Numerous applications of micro-electromechanical (MEMS) inertial sensors require a high-performance ASIC interface. Existing interface techniques are not fully satisfactory in various respects.
For example, in feedback (e.g., force-feedback) systems where a drive loop is present, an excitation signal is needed for detection of capacitance variations in both a sense loop and a drive loop. The excitation signal should not affect the actuation applied, for example, to a proof mass (or proof masses) of the MEMS sensor. However, since the excitation signal is applied to the proof mass, and since actuation capacitors share the same proof mass with the detection capacitors, therefore the excitation signal affects the actuation signal content and dynamic range.
Another issue relates to undesired coupling that can occur between the actuation stream of one channel and detection paths of the same channel, or even different channels (e.g., sense mode to sense mode coupling or sense mode to drive mode coupling, etc.). Such coupling can distort the signal and result in severe degradation in the performance of the detection front-end circuits. This effect is exaggerated in sense mode, as the combined effect of parasitic capacitance and process mismatch is on the order of the detection capacitance variation.

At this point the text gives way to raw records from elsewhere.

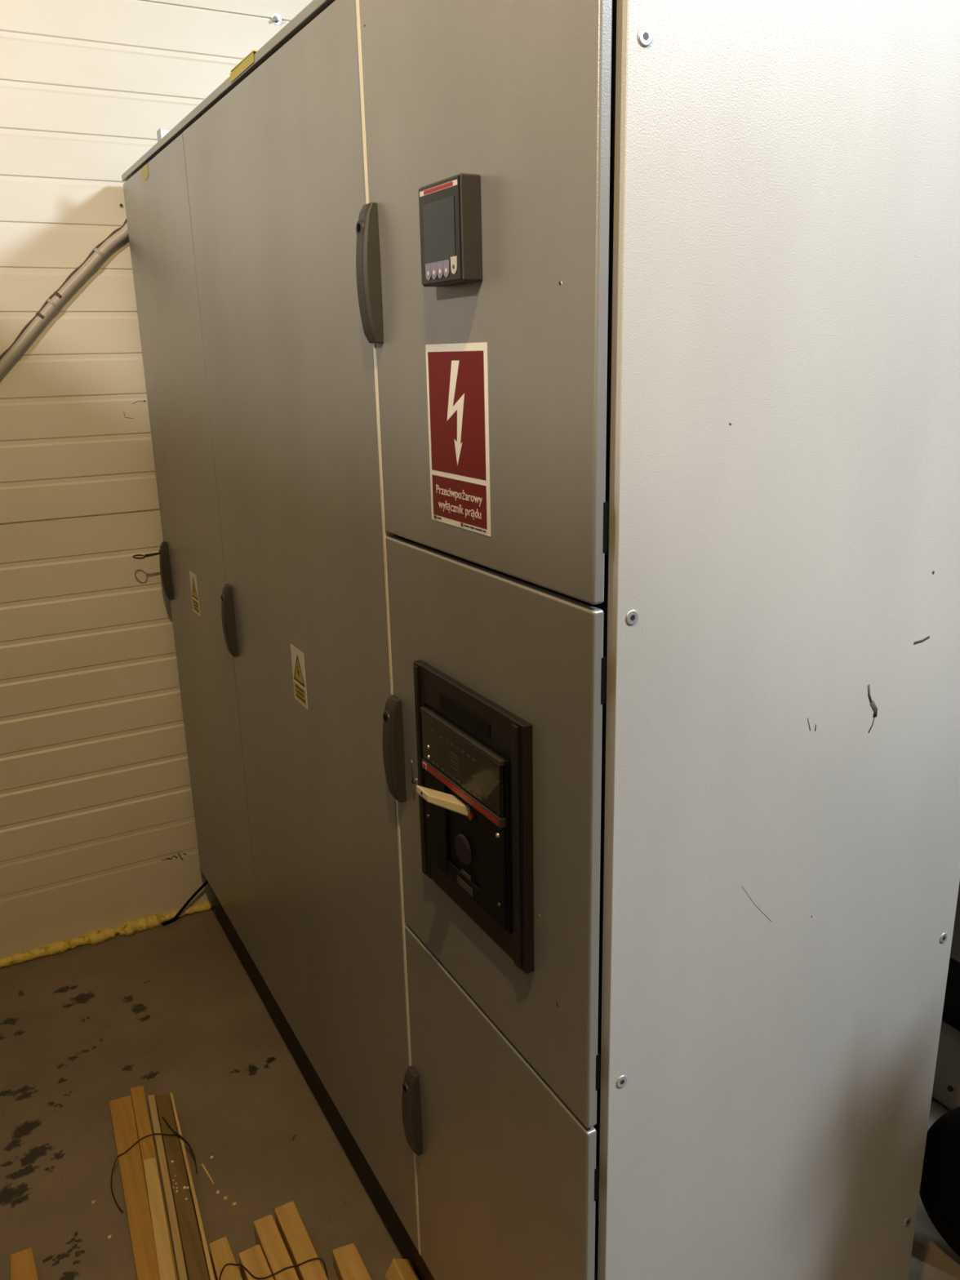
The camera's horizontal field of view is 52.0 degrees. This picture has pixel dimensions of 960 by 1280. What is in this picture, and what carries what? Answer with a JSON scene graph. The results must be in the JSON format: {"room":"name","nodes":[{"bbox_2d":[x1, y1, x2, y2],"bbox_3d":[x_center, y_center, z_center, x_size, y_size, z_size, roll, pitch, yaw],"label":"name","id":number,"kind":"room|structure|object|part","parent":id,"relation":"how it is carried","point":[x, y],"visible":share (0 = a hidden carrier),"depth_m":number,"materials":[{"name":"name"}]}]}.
{"room":"electrical room","nodes":[
{"label":"electrical room","id":0,"kind":"room"},
{"bbox_2d":[0,0,312,959],"bbox_3d":[-2.211,-0.541,2.016,10.100,3.350,0.100,-10,18,-27],"label":"wall","id":1,"kind":"structure","parent":0,"point":[95,789],"depth_m":2.64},
{"bbox_2d":[0,218,128,377],"bbox_3d":[-1.140,-0.726,2.496,0.695,0.744,0.030,-10,18,-27],"label":"cable conduit","id":2,"kind":"object","parent":1,"relation":"attached to","point":[118,235],"visible":0.82,"depth_m":2.49,"materials":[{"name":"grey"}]},
{"bbox_2d":[161,853,186,860],"bbox_3d":[-0.941,0.672,3.027,0.077,0.029,0.001,-10,18,-27],"label":"scribble","id":3,"kind":"object","parent":1,"relation":"attached to","point":[178,853],"visible":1,"depth_m":3.03,"materials":[{"name":"grey"}]},
{"bbox_2d":[271,13,281,25],"bbox_3d":[-0.534,-1.643,2.598,0.029,0.028,0.028,-10,18,-27],"label":"bolt","id":4,"kind":"object","parent":1,"relation":"attached to","point":[276,18],"visible":1,"depth_m":2.60,"materials":[{"name":"grey metal"}]},
{"bbox_2d":[0,906,959,1279],"bbox_3d":[-0.451,1.952,-0.492,10.100,0.100,7.206,-10,18,-27],"label":"floor","id":5,"kind":"structure","parent":0,"point":[173,1007],"depth_m":2.29,"materials":[{"name":"concrete"}]},
{"bbox_2d":[9,1247,38,1279],"bbox_3d":[-0.709,1.280,1.572,0.112,0.040,0.750,-10,18,-27],"label":"stud","id":6,"kind":"object","parent":5,"relation":"on","point":[22,1264],"visible":1,"depth_m":1.85,"materials":[{"name":"orange wood"}]},
{"bbox_2d":[0,901,213,968],"bbox_3d":[-1.364,0.925,2.838,1.189,0.039,0.050,-10,18,-27],"label":"bead","id":7,"kind":"object","parent":5,"relation":"on","point":[129,927],"visible":0.98,"depth_m":2.95},
{"bbox_2d":[109,1095,159,1279],"bbox_3d":[-0.622,1.199,1.860,0.049,0.030,0.994,-9,18,-24],"label":"plank","id":8,"kind":"object","parent":5,"relation":"on","point":[122,1115],"visible":0.94,"depth_m":2.03,"materials":[{"name":"orange wood"}]},
{"bbox_2d":[130,1085,177,1279],"bbox_3d":[-0.599,1.190,1.880,0.029,0.034,1.009,-8,18,-23],"label":"plank","id":9,"kind":"object","parent":5,"relation":"on","point":[138,1095],"visible":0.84,"depth_m":2.19,"materials":[{"name":"orange wood"}]},
{"bbox_2d":[142,1157,176,1279],"bbox_3d":[-0.552,1.202,1.764,0.029,0.006,0.763,-8,18,-23],"label":"batten","id":10,"kind":"object","parent":9,"relation":"on","point":[162,1245],"visible":1,"depth_m":1.94,"materials":[{"name":"brown wood"}]},
{"bbox_2d":[147,1094,187,1279],"bbox_3d":[-0.569,1.193,1.872,0.015,0.032,0.965,-8,18,-23],"label":"batten","id":11,"kind":"object","parent":5,"relation":"on","point":[182,1275],"visible":1,"depth_m":2.02,"materials":[{"name":"brown wood"}]},
{"bbox_2d":[155,1093,209,1279],"bbox_3d":[-0.542,1.190,1.882,0.039,0.031,0.959,-8,18,-23],"label":"board","id":12,"kind":"object","parent":5,"relation":"on","point":[193,1254],"visible":0.99,"depth_m":2.01,"materials":[{"name":"beige wood"}]},
{"bbox_2d":[161,1115,195,1158],"bbox_3d":[-0.669,1.098,2.175,0.142,0.031,0.009,14,23,43],"label":"wire","id":13,"kind":"object","parent":12,"relation":"attached to","point":[168,1125],"visible":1,"depth_m":2.17,"materials":[{"name":"brown"}]},
{"bbox_2d":[162,880,208,925],"bbox_3d":[-0.868,0.784,3.056,0.247,0.163,0.014,-9,18,-24],"label":"power cable","id":14,"kind":"object","parent":5,"relation":"on","point":[206,882],"visible":0.66,"depth_m":3.04,"materials":[{"name":"black rubber"}]},
{"bbox_2d":[169,1093,215,1279],"bbox_3d":[-0.521,1.187,1.885,0.009,0.035,0.942,-9,18,-23],"label":"batten","id":15,"kind":"object","parent":5,"relation":"on","point":[203,1240],"visible":0.92,"depth_m":2.01,"materials":[{"name":"brown wood"}]},
{"bbox_2d":[110,1133,197,1213],"bbox_3d":[-0.707,1.124,2.105,0.170,0.037,0.137,-13,20,-35],"label":"wire","id":16,"kind":"object","parent":15,"relation":"attached to","point":[187,1144],"visible":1,"depth_m":2.12,"materials":[{"name":"brown"}]},
{"bbox_2d":[121,120,282,1036],"bbox_3d":[-0.456,-0.143,2.616,0.643,2.174,0.658,-10,18,-27],"label":"tall cabinet","id":17,"kind":"object","parent":5,"relation":"on","point":[158,215],"depth_m":2.40,"materials":[{"name":"grey metal"}]},
{"bbox_2d":[142,164,148,181],"bbox_3d":[-0.761,-1.062,2.236,0.001,0.030,0.078,-10,18,-27],"label":"tape","id":18,"kind":"object","parent":17,"relation":"attached to","point":[144,169],"visible":1,"depth_m":2.24,"materials":[{"name":"yellow plastic"}]},
{"bbox_2d":[132,552,159,559],"bbox_3d":[-0.914,-0.230,2.675,0.050,0.009,0.068,10,20,34],"label":"key","id":19,"kind":"object","parent":17,"relation":"attached to","point":[144,556],"visible":1,"depth_m":2.67,"materials":[{"name":"grey metal"}]},
{"bbox_3d":[-0.714,-1.135,2.247,0.035,0.052,0.040,-10,18,-27],"label":"steel bracket","id":20,"kind":"part","parent":17,"relation":"part of","materials":[{"name":"white metal"}]},
{"bbox_3d":[-0.865,-0.189,2.704,0.023,0.160,0.031,-10,18,-27],"label":"handle","id":21,"kind":"part","parent":17,"relation":"part of","materials":[{"name":"plastic"}]},
{"bbox_2d":[189,570,200,617],"bbox_3d":[-0.715,-0.117,2.464,0.001,0.106,0.072,-10,18,-27],"label":"warning label","id":22,"kind":"object","parent":17,"relation":"attached to","point":[193,576],"visible":1,"depth_m":2.46,"materials":[{"name":"beige paper"}]},
{"bbox_3d":[-0.714,-0.085,2.473,0.001,0.029,0.062,-10,18,-27],"label":"yellow panel","id":23,"kind":"part","parent":22,"relation":"part of","materials":[{"name":"yellow paper"}]},
{"bbox_2d":[193,600,199,612],"bbox_3d":[-0.714,-0.085,2.472,0.001,0.022,0.050,-10,18,-27],"label":"print","id":24,"kind":"object","parent":22,"relation":"attached to","point":[196,602],"depth_m":2.47,"materials":[{"name":"black"}]},
{"bbox_2d":[201,1163,214,1184],"bbox_3d":[-0.582,1.141,2.103,0.004,0.002,0.066,-13,20,-34],"label":"wood splinter","id":25,"kind":"object","parent":5,"relation":"on","point":[202,1164],"visible":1,"depth_m":2.10,"materials":[{"name":"brown wood"}]},
{"bbox_2d":[208,1236,242,1279],"bbox_3d":[-0.377,1.248,1.655,0.072,0.040,0.584,-10,18,-27],"label":"stud","id":26,"kind":"object","parent":5,"relation":"on","point":[220,1251],"visible":1,"depth_m":1.86,"materials":[{"name":"brown wood"}]},
{"bbox_2d":[238,1244,274,1279],"bbox_3d":[-0.312,1.242,1.657,0.049,0.048,0.527,-10,18,-27],"label":"stud","id":27,"kind":"object","parent":5,"relation":"on","point":[253,1259],"visible":0.96,"depth_m":1.84,"materials":[{"name":"brown wood"}]},
{"bbox_2d":[218,1257,328,1279],"bbox_3d":[-0.386,1.181,1.838,0.196,0.043,0.072,-6,17,-15],"label":"wire","id":28,"kind":"object","parent":27,"relation":"attached to","point":[322,1260],"visible":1,"depth_m":1.83,"materials":[{"name":"brown"}]},
{"bbox_2d":[253,1213,299,1279],"bbox_3d":[-0.288,1.228,1.700,0.041,0.050,0.581,-10,18,-27],"label":"stud","id":29,"kind":"object","parent":5,"relation":"on","point":[267,1233],"visible":0.9,"depth_m":1.87,"materials":[{"name":"brown wood"}]},
{"bbox_2d":[274,1200,328,1279],"bbox_3d":[-0.249,1.220,1.725,0.042,0.050,0.590,-10,18,-27],"label":"stud","id":30,"kind":"object","parent":5,"relation":"on","point":[296,1239],"visible":0.84,"depth_m":1.88,"materials":[{"name":"brown wood"}]},
{"bbox_2d":[182,0,434,1279],"bbox_3d":[-0.079,0.065,1.968,0.643,2.122,0.896,-10,18,-27],"label":"tall cabinet","id":31,"kind":"object","parent":5,"relation":"on","point":[276,161],"visible":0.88,"depth_m":1.68,"materials":[{"name":"grey metal"}]},
{"bbox_3d":[-0.552,-0.041,2.158,0.023,0.160,0.031,-10,18,-27],"label":"handle","id":32,"kind":"part","parent":31,"relation":"part of","materials":[{"name":"plastic"}]},
{"bbox_2d":[230,49,257,82],"bbox_3d":[-0.374,-0.908,1.559,0.007,0.016,0.135,-10,18,-27],"label":"tape","id":33,"kind":"object","parent":31,"relation":"attached to","point":[248,60],"visible":1,"depth_m":1.55,"materials":[{"name":"yellow plastic"}]},
{"bbox_2d":[290,644,307,709],"bbox_3d":[-0.331,0.066,1.795,0.001,0.106,0.072,-10,18,-27],"label":"warning label","id":34,"kind":"object","parent":31,"relation":"attached to","point":[297,656],"visible":1,"depth_m":1.79,"materials":[{"name":"beige"}]},
{"bbox_3d":[-0.330,0.099,1.805,0.001,0.029,0.062,-10,18,-27],"label":"yellow panel","id":35,"kind":"part","parent":34,"relation":"part of","materials":[{"name":"yellow"}]},
{"bbox_2d":[295,684,305,702],"bbox_3d":[-0.330,0.098,1.804,0.001,0.022,0.050,-10,18,-27],"label":"print","id":36,"kind":"object","parent":34,"relation":"attached to","point":[300,688],"depth_m":1.80,"materials":[{"name":"black"}]},
{"bbox_2d":[332,1243,372,1279],"bbox_3d":[-0.157,1.231,1.696,0.071,0.040,0.453,-8,18,-23],"label":"stud","id":37,"kind":"object","parent":5,"relation":"on","point":[348,1263],"visible":1,"depth_m":1.85,"materials":[{"name":"brown wood"}]},
{"bbox_2d":[385,1258,419,1279],"bbox_3d":[-0.073,1.223,1.693,0.050,0.050,0.367,-9,18,-26],"label":"stud","id":38,"kind":"object","parent":5,"relation":"on","point":[398,1268],"visible":1,"depth_m":1.82,"materials":[{"name":"brown wood"}]},
{"bbox_2d":[355,0,959,1279],"bbox_3d":[0.257,0.228,1.384,0.643,2.122,0.496,-10,18,-27],"label":"tall cabinet","id":39,"kind":"object","parent":5,"relation":"on","point":[715,581],"visible":1,"depth_m":1.07,"materials":[{"name":"grey metal"}]},
{"bbox_3d":[-0.141,-0.459,1.236,0.023,0.165,0.031,-10,18,-27],"label":"handle","id":40,"kind":"part","parent":39,"relation":"part of","materials":[{"name":"plastic"}]},
{"bbox_3d":[-0.125,0.158,1.413,0.023,0.157,0.031,-10,18,-27],"label":"handle","id":41,"kind":"part","parent":39,"relation":"part of","materials":[{"name":"plastic"}]},
{"bbox_3d":[-0.111,0.764,1.591,0.023,0.154,0.031,-10,18,-27],"label":"handle","id":42,"kind":"part","parent":39,"relation":"part of","materials":[{"name":"plastic"}]},
{"bbox_2d":[418,173,482,287],"bbox_3d":[-0.033,-0.428,1.037,0.026,0.101,0.096,-10,18,-27],"label":"meter","id":43,"kind":"object","parent":39,"relation":"attached to","point":[450,207],"visible":1,"depth_m":1.01,"materials":[{"name":"grey plastic"}]},
{"bbox_2d":[425,342,490,536],"bbox_3d":[-0.026,-0.230,1.118,0.001,0.205,0.146,-10,18,-27],"label":"safety sign","id":44,"kind":"object","parent":39,"relation":"attached to","point":[457,377],"visible":1,"depth_m":1.11,"materials":[{"name":"red"}]},
{"bbox_2d":[413,659,533,973],"bbox_3d":[-0.038,0.213,1.213,0.072,0.311,0.279,-10,18,-27],"label":"circuit breaker","id":45,"kind":"object","parent":39,"relation":"attached to","point":[474,789],"visible":1,"depth_m":1.18,"materials":[{"name":"plastic"}]},
{"bbox_3d":[-0.081,0.179,1.329,0.004,0.304,0.010,-10,18,-27],"label":"rail","id":46,"kind":"part","parent":45,"relation":"part of","materials":[{"name":"plastic"}]},
{"bbox_3d":[-0.044,0.198,1.206,0.060,0.046,0.038,-10,18,-27],"label":"lever","id":47,"kind":"part","parent":45,"relation":"part of","materials":[{"name":"beige plastic"}]},
{"bbox_2d":[426,728,482,800],"bbox_3d":[-0.033,0.150,1.213,0.001,0.047,0.148,-10,18,-27],"label":"print","id":48,"kind":"object","parent":45,"relation":"on","point":[451,759],"depth_m":1.21,"materials":[{"name":"grey"}]},
{"bbox_3d":[-0.019,0.303,1.241,0.001,0.026,0.040,-10,18,-27],"label":"rating plate","id":49,"kind":"part","parent":45,"relation":"part of","materials":[{"name":"grey plastic"}]},
{"bbox_3d":[-0.020,0.090,1.189,0.002,0.018,0.129,-10,18,-27],"label":"plate","id":50,"kind":"part","parent":45,"relation":"part of","materials":[{"name":"black plastic"}]},
{"bbox_3d":[0.042,0.239,1.117,0.004,0.304,0.012,-10,18,-27],"label":"rail","id":51,"kind":"part","parent":45,"relation":"part of","materials":[{"name":"plastic"}]},
{"bbox_3d":[-0.013,-0.407,1.050,0.014,0.658,0.490,-10,18,-27],"label":"door","id":52,"kind":"part","parent":39,"relation":"part of","materials":[{"name":"grey metal"}]},
{"bbox_3d":[0.001,0.203,1.229,0.014,0.601,0.490,-10,18,-27],"label":"door","id":53,"kind":"part","parent":39,"relation":"part of","materials":[{"name":"grey metal"}]},
{"bbox_3d":[0.015,0.809,1.406,0.014,0.651,0.490,-10,18,-27],"label":"door","id":54,"kind":"part","parent":39,"relation":"part of","materials":[{"name":"grey metal"}]},
{"bbox_3d":[0.273,0.148,1.382,0.587,1.924,0.476,-10,18,-27],"label":"frame","id":55,"kind":"part","parent":39,"relation":"part of","materials":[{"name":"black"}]},
{"bbox_3d":[0.394,0.221,1.178,0.592,1.954,0.016,-10,18,-27],"label":"panel","id":56,"kind":"part","parent":39,"relation":"part of","materials":[{"name":"white metal"}]},
{"bbox_2d":[919,1106,959,1257],"bbox_3d":[0.987,1.003,1.732,0.408,0.408,0.062,11,20,36],"label":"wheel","id":57,"kind":"object","parent":5,"relation":"on","point":[940,1187],"visible":0.86,"depth_m":1.80,"materials":[{"name":"black rubber"}]},
{"bbox_2d":[932,881,959,1110],"bbox_3d":[1.274,0.186,2.544,0.944,1.494,1.520,-10,18,-27],"label":"machine","id":58,"kind":"object","parent":5,"relation":"on","point":[946,1086],"visible":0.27,"depth_m":2.21,"materials":[{"name":"black plastic"}]}
]}

Several solutions have been proposed to solve this coupling issue. Some solutions depend on frequency separation between actuation and detection (which works only in the case of coupling between different channels); other solutions depend on estimating the coupling transfer function and compensating this effect in later stages (in digital domain signal processing or—at the cost of increased complexity—in the analog domain). Other proposals have included decreasing the actuation signal level (at the expense of reduced actuation dynamic range), or manual trimming to compensate for the mismatches.
In feedback (e.g., force-feedback) systems where a drive loop is present, a sense signal may contain a desired sensor input signal AM-modulated at the frequency of a drive signal. Hence, to demodulate the bit stream to get the original signal, the drive and the sense signals are multiplied using a multiplier to obtain a demodulated output signal. To get the demodulated signal to have the lowest possible DC component, accurate phase adjustment between SNS and DRV bit streams may be required. Various approaches to achieving this phase adjustment typically entail power and/or area penalties.
Hence, an improved interface for interfacing to MEMS inertial sensors is desired.